Records contained in a dataset:
____
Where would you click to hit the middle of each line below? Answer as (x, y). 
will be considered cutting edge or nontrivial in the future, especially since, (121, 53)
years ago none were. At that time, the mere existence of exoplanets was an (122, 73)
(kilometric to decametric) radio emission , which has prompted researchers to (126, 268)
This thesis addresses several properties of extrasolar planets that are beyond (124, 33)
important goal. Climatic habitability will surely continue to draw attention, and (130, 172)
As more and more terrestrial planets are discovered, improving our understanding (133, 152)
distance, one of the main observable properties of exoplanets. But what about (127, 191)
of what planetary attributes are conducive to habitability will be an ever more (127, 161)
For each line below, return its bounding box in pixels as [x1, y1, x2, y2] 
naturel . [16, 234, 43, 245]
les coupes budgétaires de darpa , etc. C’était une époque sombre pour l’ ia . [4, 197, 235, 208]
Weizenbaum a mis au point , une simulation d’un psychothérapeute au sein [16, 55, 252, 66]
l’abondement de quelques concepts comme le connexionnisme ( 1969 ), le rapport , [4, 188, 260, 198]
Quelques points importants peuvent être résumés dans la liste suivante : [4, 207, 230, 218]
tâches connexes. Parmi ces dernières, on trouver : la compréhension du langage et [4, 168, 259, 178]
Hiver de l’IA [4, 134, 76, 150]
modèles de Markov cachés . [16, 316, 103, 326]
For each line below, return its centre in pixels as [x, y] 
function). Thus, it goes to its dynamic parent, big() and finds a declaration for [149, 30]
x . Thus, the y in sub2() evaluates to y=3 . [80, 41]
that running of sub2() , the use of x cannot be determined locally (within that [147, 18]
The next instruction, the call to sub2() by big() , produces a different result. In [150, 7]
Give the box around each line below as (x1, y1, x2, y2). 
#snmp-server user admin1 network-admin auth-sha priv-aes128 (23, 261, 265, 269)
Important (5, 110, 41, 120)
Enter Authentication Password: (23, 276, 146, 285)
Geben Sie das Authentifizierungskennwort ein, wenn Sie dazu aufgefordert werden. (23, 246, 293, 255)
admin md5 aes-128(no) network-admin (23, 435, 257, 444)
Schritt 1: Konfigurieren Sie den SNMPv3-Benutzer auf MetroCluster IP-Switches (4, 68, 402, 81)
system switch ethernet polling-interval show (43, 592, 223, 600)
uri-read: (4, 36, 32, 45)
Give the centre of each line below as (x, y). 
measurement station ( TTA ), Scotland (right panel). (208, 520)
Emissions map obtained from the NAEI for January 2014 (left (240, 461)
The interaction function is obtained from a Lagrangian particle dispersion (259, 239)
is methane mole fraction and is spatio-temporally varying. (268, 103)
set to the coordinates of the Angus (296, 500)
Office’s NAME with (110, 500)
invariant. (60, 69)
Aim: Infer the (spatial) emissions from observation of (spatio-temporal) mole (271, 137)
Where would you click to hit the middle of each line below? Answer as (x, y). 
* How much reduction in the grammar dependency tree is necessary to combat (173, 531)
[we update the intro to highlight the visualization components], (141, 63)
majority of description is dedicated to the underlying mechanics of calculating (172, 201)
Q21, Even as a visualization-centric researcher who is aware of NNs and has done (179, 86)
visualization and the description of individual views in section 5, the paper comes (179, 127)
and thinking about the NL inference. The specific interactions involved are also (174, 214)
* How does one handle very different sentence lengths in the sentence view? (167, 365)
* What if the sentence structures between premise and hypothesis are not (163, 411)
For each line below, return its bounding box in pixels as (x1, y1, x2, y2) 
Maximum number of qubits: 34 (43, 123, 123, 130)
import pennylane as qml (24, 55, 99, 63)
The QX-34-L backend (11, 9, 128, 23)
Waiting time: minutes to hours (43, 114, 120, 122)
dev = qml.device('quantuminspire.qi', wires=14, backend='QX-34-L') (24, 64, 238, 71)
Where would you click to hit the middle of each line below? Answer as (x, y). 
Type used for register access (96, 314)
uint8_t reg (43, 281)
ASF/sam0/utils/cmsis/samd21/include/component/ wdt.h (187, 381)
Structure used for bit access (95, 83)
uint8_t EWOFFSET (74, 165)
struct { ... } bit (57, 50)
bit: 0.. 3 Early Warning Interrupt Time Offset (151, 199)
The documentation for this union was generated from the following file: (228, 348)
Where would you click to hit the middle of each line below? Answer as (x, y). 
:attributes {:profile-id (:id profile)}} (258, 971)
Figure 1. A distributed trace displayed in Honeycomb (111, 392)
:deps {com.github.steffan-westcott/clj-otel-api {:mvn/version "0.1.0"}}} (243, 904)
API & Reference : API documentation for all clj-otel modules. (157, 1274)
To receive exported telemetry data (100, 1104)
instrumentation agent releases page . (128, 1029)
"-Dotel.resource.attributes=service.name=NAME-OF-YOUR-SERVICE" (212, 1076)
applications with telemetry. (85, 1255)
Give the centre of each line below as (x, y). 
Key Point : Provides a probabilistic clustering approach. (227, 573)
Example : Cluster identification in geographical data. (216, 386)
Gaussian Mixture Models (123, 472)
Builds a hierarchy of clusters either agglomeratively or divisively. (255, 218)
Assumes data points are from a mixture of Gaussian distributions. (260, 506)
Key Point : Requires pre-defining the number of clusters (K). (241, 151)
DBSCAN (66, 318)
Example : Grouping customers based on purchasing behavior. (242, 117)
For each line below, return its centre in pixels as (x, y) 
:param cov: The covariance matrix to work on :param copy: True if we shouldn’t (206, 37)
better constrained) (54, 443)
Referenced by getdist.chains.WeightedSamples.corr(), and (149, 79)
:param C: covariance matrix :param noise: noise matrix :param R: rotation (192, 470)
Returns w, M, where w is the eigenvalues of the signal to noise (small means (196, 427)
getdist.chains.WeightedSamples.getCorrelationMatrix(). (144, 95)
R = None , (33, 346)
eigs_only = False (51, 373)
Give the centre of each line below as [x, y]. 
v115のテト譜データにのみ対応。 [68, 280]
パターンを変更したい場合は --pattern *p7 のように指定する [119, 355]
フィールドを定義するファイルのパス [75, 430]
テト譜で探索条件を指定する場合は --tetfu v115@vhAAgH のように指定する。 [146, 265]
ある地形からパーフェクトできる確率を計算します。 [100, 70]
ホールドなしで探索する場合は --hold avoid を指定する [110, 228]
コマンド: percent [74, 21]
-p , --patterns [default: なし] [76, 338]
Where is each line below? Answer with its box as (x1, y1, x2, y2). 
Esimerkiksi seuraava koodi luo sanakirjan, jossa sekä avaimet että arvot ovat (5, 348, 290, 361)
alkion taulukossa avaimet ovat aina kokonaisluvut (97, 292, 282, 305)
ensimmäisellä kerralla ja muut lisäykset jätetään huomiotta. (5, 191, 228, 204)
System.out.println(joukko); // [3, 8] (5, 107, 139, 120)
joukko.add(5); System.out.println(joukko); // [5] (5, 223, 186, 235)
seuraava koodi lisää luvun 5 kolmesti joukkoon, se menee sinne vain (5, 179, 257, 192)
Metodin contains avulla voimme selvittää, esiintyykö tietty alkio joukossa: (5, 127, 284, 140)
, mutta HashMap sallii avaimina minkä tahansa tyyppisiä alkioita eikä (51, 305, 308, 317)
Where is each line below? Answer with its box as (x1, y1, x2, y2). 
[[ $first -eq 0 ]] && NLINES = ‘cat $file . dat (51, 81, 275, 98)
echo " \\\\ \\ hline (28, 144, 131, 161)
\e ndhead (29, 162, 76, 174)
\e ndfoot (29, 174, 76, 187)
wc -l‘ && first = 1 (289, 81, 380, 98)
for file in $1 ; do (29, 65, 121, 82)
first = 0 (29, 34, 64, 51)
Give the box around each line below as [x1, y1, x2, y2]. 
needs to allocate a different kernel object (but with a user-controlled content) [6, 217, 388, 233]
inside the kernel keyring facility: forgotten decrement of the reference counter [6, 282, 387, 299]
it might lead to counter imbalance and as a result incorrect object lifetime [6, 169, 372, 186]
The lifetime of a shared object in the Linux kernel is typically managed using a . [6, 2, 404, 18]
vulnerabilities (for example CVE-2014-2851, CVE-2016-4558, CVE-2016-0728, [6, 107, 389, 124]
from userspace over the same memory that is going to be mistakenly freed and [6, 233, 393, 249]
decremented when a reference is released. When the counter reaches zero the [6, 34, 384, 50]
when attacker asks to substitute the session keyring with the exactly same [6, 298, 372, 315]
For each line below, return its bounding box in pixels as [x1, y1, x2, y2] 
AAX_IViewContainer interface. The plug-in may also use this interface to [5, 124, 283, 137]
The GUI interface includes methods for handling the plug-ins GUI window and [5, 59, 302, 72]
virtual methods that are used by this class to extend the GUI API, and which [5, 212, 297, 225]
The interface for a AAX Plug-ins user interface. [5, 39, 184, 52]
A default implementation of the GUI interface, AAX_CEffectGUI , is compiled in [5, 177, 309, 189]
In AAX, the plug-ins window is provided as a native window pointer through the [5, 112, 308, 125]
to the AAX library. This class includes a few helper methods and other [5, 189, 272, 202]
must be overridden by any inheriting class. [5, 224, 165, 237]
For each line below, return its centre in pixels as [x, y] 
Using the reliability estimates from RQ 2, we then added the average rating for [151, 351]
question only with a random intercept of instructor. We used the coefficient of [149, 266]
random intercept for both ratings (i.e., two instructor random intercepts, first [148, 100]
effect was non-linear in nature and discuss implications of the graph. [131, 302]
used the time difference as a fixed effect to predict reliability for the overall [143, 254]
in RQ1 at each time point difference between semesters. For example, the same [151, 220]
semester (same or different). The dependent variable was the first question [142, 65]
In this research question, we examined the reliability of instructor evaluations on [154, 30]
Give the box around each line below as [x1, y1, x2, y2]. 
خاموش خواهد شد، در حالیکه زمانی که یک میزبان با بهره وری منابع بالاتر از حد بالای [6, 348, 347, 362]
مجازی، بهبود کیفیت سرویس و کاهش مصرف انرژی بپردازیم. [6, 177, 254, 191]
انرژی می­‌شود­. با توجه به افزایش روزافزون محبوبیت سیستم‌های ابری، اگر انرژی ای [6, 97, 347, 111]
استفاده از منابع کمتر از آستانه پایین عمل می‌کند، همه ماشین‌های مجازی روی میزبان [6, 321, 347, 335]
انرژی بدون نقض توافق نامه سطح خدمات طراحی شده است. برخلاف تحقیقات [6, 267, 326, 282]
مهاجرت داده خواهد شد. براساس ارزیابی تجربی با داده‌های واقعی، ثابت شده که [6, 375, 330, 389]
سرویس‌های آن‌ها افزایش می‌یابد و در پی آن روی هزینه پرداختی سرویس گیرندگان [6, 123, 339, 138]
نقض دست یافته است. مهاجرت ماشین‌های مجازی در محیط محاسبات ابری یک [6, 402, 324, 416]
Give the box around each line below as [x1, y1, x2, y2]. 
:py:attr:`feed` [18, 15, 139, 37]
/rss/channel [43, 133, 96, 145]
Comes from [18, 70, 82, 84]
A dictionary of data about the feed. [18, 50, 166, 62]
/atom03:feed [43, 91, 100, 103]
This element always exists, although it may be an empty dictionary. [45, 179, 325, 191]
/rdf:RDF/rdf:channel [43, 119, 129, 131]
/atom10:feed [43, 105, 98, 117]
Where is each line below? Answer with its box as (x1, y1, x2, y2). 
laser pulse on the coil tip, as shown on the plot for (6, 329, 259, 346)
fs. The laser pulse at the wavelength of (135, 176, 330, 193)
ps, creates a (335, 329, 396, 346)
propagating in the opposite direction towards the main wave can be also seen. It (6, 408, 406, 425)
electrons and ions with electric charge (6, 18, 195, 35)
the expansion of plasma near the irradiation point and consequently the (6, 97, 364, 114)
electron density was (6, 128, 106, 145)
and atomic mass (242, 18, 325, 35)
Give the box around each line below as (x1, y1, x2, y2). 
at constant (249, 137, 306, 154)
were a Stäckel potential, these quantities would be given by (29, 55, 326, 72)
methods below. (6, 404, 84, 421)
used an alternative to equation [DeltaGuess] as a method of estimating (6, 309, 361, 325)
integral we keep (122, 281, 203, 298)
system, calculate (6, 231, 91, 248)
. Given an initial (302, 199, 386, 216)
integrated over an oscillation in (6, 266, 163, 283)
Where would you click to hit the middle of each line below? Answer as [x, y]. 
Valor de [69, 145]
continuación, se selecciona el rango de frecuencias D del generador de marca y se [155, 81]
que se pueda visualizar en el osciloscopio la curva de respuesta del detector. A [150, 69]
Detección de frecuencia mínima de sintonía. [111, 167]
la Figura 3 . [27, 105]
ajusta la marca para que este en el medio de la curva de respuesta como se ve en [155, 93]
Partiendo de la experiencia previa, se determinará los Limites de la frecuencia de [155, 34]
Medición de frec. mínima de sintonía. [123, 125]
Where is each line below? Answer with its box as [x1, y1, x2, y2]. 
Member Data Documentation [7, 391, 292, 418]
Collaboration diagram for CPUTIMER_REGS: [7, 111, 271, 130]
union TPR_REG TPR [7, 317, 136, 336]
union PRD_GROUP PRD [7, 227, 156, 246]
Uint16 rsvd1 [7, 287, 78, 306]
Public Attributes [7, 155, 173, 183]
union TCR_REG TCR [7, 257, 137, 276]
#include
____
** The problem **
Select every line of the records holding the string "covariance".

** Solved exercise **
:param cov: The covariance matrix to work on :param copy: True if we shouldn’t (206, 37)
:param C: covariance matrix :param noise: noise matrix :param R: rotation (192, 470)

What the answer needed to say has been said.